About this exercise — From the first line to the last, give the records again exactly and skip the pictures.

Extracted entries START

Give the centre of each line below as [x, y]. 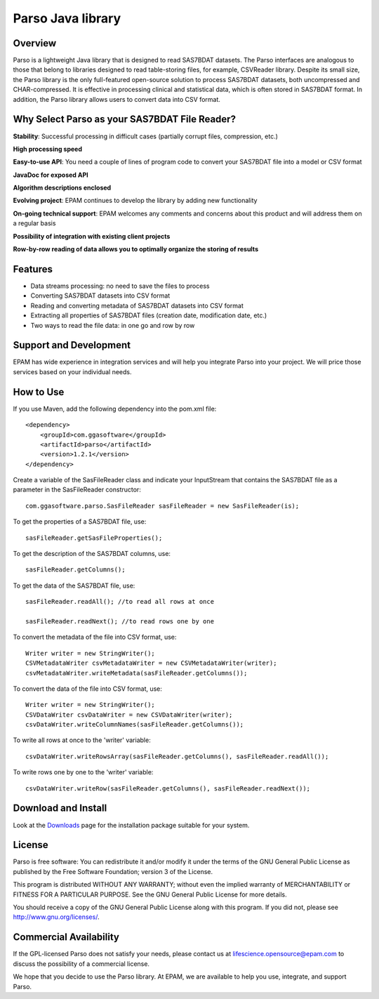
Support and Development [72, 345]
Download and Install [60, 808]
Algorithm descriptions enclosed [62, 188]
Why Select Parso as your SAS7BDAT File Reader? [125, 119]
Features [33, 269]
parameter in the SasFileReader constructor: [77, 490]
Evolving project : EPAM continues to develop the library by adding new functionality [135, 201]
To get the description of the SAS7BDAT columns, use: [92, 554]
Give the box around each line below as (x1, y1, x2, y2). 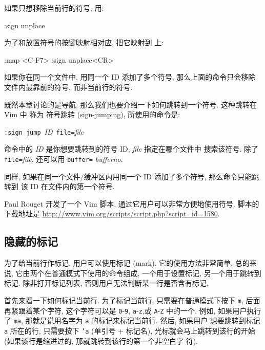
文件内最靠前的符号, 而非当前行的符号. (4, 81, 133, 92)
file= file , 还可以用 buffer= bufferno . (4, 154, 123, 164)
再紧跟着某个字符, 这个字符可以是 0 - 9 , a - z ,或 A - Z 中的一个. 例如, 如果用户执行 (4, 305, 261, 316)
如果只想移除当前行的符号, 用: (4, 3, 104, 13)
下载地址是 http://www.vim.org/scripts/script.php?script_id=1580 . (4, 208, 220, 219)
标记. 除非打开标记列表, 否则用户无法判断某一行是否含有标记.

Extracted entries END

Task answer —
Give the centre of each line below as [x, y]. 
Support and Development [72, 345]
Download and Install [60, 808]
Algorithm descriptions enclosed [62, 188]
Why Select Parso as your SAS7BDAT File Reader? [125, 119]
Features [33, 269]
parameter in the SasFileReader constructor: [77, 490]
Evolving project : EPAM continues to develop the library by adding new functionality [135, 201]
To get the description of the SAS7BDAT columns, use: [92, 554]
Give the box around each line below as (x1, y1, x2, y2). 
文件内最靠前的符号, 而非当前行的符号. (4, 81, 133, 92)
file= file , 还可以用 buffer= bufferno . (4, 154, 123, 164)
再紧跟着某个字符, 这个字符可以是 0 - 9 , a - z ,或 A - Z 中的一个. 例如, 如果用户执行 (4, 305, 261, 316)
如果只想移除当前行的符号, 用: (4, 3, 104, 13)
下载地址是 http://www.vim.org/scripts/script.php?script_id=1580 . (4, 208, 220, 219)
标记. 除非打开标记列表, 否则用户无法判断某一行是否含有标记.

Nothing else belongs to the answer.